Background: Baroreflex regulates arterial pressure (AP) via controlling sympathetic nerve activity (SNA). Baroreflex-controlled SNA is a powerful regulator of stressed blood volume, which, in turn, determines ventricular preload. We previously reported that baroreflex failure impaired the volume tolerance and markedly increased the variability of left atrial pressure (LAP) in normal rats. We hypothesized that, in chronic heart failure (CHF), baroreflex failure would further augment LAP variability and predispose to pulmonary edema.
Methods: Four weeks after creating myocardial infarct (MI) in Sprague-Dawley rats, we induced baroreflex failure by sino-aortic denervation (SAD). Two weeks after SAD, AP and LAP were measured telemetrically, low-pass filtered with the corner frequency of 0.4 Hz and resampled at 1 Hz. We compared the mean and variability (standard deviation, SD) of resampled AP and LAP among 3 groups; normal (Control, n=4), post-MI CHF (CHF, n=5) (left ventricular ejection fraction; LVEF 31.5 ± 1.4%), and CHF with SAD (CHF+SAD, n=5) (LVEF 31.6 ± 4.8 %).

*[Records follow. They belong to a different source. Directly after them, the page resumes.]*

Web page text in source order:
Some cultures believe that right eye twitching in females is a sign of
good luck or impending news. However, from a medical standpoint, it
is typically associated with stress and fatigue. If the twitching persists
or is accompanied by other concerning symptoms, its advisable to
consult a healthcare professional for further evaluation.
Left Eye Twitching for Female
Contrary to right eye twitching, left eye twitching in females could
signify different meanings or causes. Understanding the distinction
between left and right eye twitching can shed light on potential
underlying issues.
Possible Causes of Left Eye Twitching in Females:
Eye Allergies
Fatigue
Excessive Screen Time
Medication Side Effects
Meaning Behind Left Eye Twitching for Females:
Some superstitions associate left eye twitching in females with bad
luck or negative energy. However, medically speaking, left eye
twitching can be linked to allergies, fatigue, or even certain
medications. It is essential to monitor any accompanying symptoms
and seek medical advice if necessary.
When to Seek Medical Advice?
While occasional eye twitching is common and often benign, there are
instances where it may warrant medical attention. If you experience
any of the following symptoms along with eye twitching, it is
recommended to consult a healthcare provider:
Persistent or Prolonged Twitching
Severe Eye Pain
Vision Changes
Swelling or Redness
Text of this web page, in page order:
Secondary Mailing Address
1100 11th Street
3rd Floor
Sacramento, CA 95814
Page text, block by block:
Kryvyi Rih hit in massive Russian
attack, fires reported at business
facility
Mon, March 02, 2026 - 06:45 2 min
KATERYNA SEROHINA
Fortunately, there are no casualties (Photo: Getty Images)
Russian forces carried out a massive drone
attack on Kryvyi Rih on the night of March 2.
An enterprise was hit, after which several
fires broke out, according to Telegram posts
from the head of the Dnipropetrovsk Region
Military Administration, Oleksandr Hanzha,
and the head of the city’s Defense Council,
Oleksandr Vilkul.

Results: Mean AP (mAP) did not differ among 3 groups and SD of AP (SDAP) was significantly higher in CHF+SAD than in CHF (9.1 ± 1.1 vs. 6.5 ± 0.9 mmHg, p < 0.05) (Fig. 1). Mean LAP (mLAP) and SD of LAP (SDLAP) were significantly higher in CHF than in Control (mLAP: 27.2 ± 5.6 vs. 6.8 ± 0.7 mmHg, p < 0.01, SDLAP: 3.7 ± 0.6 vs. 2.0 ± 0.1 mmHg, p < 0.01). In CHF+SAD, SDLAP further increased (6.9 ± 1.5 mmHg, p < 0.05, vs. CHF) whereas mLAP remained unchanged (27.1 ± 3.6 mmHg, N.S.) (Fig. 2, 3). The duration of LAP higher than 35 mmHg (estimated threshold to cause pulmonary edema) markedly increased in CHF+SAD compared to CHF (21.5 ± 4.3 vs. 1.9 ± 1.4% of 24-h, p < 0.01) (Fig. 4).
Conclusions: Baroreflex failure increased spontaneous LAP variability in CHF rats and strikingly increased the duration of LAP>35 mmHg. Baroreflex failure may serve as a triggering mechanism as well as substrates of acute pulmonary edema in patients with CHF.